TASK
The lines to reproduce from the material below are those from the one containing "4 - 7 days [103, 121]" through the one containing "upper reaches. More like an (72, 199)", both included; write them out exactly and add nothing.

EXTRACTED RECORDS
>>>>>
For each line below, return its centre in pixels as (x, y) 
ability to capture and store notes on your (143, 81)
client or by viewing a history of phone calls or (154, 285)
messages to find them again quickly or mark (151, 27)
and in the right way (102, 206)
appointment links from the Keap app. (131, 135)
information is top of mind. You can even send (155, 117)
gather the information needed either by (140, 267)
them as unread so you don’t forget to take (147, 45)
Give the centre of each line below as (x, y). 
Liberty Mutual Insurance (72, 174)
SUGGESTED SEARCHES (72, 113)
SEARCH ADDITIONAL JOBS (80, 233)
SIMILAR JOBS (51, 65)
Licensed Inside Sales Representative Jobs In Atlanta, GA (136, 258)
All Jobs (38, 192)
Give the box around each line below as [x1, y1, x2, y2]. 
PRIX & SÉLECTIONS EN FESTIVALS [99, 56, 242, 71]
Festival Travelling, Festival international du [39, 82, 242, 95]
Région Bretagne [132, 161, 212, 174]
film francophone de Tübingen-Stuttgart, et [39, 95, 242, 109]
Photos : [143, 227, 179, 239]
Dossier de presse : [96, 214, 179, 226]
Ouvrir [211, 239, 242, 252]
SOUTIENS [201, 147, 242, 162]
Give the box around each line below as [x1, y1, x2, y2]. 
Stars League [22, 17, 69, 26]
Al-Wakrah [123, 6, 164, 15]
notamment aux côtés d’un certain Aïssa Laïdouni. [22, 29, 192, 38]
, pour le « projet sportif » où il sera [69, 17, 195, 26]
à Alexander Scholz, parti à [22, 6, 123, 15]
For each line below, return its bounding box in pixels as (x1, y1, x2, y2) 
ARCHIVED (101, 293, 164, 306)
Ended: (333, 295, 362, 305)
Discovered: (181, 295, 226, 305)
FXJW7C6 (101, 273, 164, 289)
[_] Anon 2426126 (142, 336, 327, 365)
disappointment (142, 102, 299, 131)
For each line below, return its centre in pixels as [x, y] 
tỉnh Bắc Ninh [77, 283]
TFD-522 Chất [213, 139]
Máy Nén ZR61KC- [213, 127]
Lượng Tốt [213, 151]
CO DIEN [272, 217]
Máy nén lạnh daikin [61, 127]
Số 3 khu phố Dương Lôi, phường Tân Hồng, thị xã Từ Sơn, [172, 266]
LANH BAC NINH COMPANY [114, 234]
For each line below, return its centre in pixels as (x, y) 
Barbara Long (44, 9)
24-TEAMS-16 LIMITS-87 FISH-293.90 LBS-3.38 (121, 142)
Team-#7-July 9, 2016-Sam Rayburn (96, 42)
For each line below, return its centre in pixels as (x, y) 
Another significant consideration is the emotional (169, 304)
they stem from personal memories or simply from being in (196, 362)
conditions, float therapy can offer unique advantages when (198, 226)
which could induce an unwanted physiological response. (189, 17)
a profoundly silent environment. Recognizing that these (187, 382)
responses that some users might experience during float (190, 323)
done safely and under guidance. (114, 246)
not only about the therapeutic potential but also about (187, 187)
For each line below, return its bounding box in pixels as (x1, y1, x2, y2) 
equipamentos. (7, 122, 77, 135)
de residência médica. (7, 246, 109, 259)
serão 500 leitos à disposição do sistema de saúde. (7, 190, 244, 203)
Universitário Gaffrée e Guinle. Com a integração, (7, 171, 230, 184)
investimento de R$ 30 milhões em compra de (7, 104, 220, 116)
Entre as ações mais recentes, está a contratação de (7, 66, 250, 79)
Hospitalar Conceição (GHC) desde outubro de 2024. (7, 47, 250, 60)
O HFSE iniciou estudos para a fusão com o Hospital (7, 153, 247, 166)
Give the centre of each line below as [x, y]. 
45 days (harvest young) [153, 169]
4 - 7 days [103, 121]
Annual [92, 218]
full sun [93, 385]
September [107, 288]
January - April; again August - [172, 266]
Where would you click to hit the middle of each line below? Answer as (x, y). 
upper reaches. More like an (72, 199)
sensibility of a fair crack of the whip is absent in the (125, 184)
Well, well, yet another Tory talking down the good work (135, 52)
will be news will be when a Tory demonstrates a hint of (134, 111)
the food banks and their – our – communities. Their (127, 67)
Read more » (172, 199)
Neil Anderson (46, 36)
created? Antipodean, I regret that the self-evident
<<<<<
ANSWER SECTION
4 - 7 days [103, 121]
Annual [92, 218]
full sun [93, 385]
September [107, 288]
January - April; again August - [172, 266]
Where would you click to hit the middle of each line below? Answer as (x, y). 
upper reaches. More like an (72, 199)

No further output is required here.